EMPLOYER’S SUBMISSION
[28] The Employer submits that:
● the 2008 Agreement provided that a day or personal leave, whether taken or “cashed out” was seven (7) hours;
● the genesis of the seven (7) hours is contained in the SI Award 1999;
● pursuant to the 2011 Agreement, the payment to which employees are entitled for a day of personal leave is 8 hours (rather than 7 hours). This increased entitlement was the outcome of negotiations between the parties and was part of a “new regime” for the accrual and cashing out of personal leave that formed part of the 2011 Agreement” 1 (my emphasis);
● the entitlements set out in the 2011 Agreement cannot be applied retrospectively to personal leave accrued under the 2008 Agreement, such that the Respondent’s personal leave liabilities would be retrospectively increased. Further, express words to the contrary, amendments to instruments do not have retrospective application;
● the entitlement to eight (8) hours per day, whether taken or cashed out, only applies from the commencement of the operation of the 2011 Agreement;
● leave accrued, but not taken pursuant to the 2008 Agreement should be dealt with in accordance with that 2008 Agreement;
● the terms of the 2011 Agreement cannot have any force in relation “to matters which occurred prior to the date on which it commenced operation, including the accrual of personal leave” 2;
● “subsection 7(2) of the Acts Interpretation Act prevents clause 16.9 of the 2011 Agreement from being applied retrospectively such that personal leave accrued under the 2008 Agreement could now be cashed out at a rate of 8 hours per day (rather than 7 hours per day, as was the case under the 2008 Agreement)” 3;
● Should it be necessary to consider extrinsic material in the construction of subclause 16.9 of the 2011 Agreement, negotiations demonstrate that the payment of a day of personal leave at eight (8) hours per day for past and future accruals was put by the MUA and rejected by the Employer. Having done so, the Employer proceeded on the basis that the claim for eight (8) hours related only to future accruals; and
● If the MUA is seeking an interpretation of subclause 16.9 of the 2011 Agreement, “so that the rights and obligations of the parties can be enforced...this is clearly a function of judicial power and beyond the jurisdiction of FWC” 4.
CONSIDERATION
Plain and ordinary meaning of the words in subclause 16.9 of the 2011 Agreement
[29] The introductory title to subclause 16.9 of the 2011 Agreement is “Cashing out of Personal Leave”. The title conveys the proposition that personal leave can be cashed out in lieu of being taken.

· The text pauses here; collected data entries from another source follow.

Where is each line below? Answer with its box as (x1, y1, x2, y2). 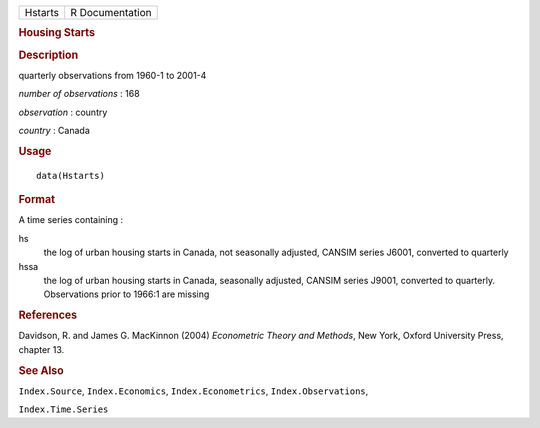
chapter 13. (18, 343, 65, 355)
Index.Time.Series (18, 404, 109, 415)
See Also (18, 363, 64, 377)
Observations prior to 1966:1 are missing (43, 288, 210, 300)
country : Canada (18, 125, 90, 137)
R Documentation (70, 6, 152, 19)
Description (18, 48, 79, 62)
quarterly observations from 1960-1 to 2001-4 (18, 69, 207, 81)
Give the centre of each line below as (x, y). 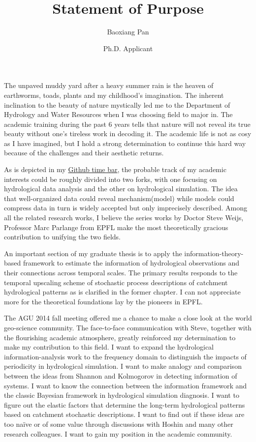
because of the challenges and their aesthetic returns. (84, 153)
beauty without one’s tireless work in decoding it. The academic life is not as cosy (128, 133)
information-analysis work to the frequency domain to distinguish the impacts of (125, 356)
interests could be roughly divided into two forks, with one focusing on (111, 179)
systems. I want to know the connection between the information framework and (126, 385)
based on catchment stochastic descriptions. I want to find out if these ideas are (124, 414)
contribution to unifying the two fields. (62, 237)
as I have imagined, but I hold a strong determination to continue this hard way (125, 143)
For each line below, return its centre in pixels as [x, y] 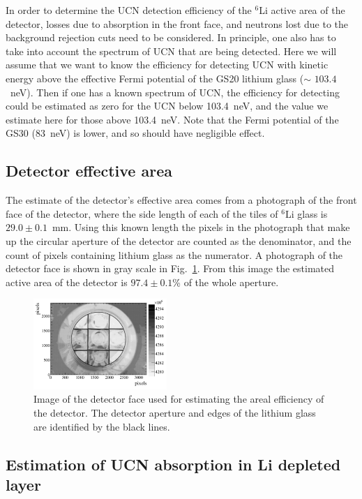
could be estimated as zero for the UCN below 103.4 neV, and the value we [167, 106]
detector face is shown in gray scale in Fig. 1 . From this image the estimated [170, 268]
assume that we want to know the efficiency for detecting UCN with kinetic [167, 65]
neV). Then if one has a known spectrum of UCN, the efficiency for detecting [175, 92]
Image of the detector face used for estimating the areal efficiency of [179, 399]
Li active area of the [302, 10]
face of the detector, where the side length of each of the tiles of [142, 213]
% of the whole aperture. [226, 282]

[30] The introductory preamble to subclause 16.9.1 of the 2011 Agreement is that an employee “may” cash out if certain conditions are fulfilled. Those conditions are set out in paragraphs 16.9.1(a)-(d). In this context, I consider the word “may” to express the meaning of positive permission subject to the conditions in subsection 16.9.1 being met.

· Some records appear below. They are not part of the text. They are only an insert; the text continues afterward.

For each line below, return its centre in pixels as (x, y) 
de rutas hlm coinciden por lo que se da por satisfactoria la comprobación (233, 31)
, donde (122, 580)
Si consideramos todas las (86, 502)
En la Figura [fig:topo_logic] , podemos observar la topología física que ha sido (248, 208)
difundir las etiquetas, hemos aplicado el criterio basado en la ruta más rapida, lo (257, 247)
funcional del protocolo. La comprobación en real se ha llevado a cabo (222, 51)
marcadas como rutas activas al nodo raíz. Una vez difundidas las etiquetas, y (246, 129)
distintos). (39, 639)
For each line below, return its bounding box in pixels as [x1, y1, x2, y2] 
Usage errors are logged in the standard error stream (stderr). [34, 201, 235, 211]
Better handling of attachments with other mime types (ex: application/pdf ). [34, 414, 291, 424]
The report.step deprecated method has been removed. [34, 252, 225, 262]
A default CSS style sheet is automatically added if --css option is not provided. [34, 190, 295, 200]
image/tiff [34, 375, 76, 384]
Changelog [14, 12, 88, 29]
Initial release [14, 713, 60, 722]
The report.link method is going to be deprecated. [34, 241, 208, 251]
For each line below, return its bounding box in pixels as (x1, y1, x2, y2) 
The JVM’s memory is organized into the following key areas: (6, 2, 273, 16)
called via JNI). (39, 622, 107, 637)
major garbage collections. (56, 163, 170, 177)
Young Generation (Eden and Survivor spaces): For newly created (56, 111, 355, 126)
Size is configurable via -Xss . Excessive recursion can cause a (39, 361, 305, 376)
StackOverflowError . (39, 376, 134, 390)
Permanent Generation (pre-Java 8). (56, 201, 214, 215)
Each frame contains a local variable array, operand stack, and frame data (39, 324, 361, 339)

[31] In the case of the condition in paragraph 16.9.1(d) of the 2011 Agreement, it is expressed in a way to convey the meaning that an employee can cash out accumulated personal leave in excess of 28 days. Paragraph 16.9.1(d) is not equivocal, ambiguous or vague; it says what it is meant to say, employees are entitled to cash out unused personal leave in excess of 28 days.

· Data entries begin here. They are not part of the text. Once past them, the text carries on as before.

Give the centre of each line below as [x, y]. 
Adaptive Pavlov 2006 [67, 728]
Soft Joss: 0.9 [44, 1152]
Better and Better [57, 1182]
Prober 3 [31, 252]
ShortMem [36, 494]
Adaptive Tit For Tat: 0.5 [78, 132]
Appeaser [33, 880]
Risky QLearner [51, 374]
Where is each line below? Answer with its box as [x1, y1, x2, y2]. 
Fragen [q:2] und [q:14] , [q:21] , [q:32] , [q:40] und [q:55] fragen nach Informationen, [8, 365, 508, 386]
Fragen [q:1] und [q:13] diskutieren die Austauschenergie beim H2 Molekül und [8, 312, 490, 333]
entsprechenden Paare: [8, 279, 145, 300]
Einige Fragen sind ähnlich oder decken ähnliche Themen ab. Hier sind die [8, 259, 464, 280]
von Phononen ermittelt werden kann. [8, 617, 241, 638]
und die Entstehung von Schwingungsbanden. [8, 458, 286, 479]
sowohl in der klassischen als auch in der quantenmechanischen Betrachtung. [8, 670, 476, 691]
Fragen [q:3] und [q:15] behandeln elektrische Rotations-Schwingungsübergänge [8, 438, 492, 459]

[32] However, the matters in paragraphs 16.9.1(a)-(d) of the 2011 Agreement are conditions necessary to cash out accrued personal leave but do not state the manner in which the accrued personal leave is cashed out. The manner in which the accrued personal leave is “cashed out” is linked, but a distinctly different consideration, to the conditions leading to eligibility for payment.
[33] The manner or the way payment of unused accrued personal leave is paid (cashed out) is in subclause 16.9.2 of the 2011 Agreement and that is “a day of personal leave is 8 hours”. In my view, these words are not vague, ambiguous or equivocal. Subsection 16.9.2 clearly states that a “day of personal leave” is defined as eight (8) hours for the purposes of 16.9.1.
[34] Should I be wrong in relation to the plain and ordinary meaning of subclause 16.9.2 of the 2011 Agreement, I now turn to material beyond the actual subclause itself.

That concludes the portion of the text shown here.